* [Study material]:
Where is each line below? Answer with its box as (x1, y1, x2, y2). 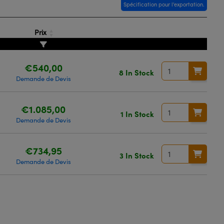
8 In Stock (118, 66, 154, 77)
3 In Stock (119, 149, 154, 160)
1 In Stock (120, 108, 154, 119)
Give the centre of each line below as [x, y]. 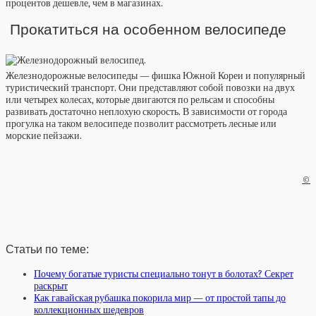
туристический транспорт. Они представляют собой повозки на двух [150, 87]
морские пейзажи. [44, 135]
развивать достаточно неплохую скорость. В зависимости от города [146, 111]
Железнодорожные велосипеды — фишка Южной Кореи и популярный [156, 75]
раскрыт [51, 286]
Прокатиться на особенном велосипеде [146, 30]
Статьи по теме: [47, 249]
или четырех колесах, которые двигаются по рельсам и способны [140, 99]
...
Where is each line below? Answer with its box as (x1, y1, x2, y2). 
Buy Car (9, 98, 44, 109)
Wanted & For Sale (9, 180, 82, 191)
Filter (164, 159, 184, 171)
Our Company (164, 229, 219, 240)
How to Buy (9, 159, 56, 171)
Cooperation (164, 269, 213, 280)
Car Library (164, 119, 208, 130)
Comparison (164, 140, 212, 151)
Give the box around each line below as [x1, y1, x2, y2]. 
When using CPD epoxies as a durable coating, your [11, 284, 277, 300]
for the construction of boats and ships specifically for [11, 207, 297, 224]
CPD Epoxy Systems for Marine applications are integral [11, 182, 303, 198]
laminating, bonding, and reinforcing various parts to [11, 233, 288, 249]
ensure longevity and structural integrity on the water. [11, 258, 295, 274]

* [What this task involves]: In your answer, include only the lines above starting at the line that holds "Прокатиться на особенном велосипеде [146, 30]" and ending at the line that holds "или четырех колесах, которые", copied exactly.

* [Exercise result]:
Прокатиться на особенном велосипеде [146, 30]
Статьи по теме: [47, 249]
или четырех колесах, которые двигаются по рельсам и способны [140, 99]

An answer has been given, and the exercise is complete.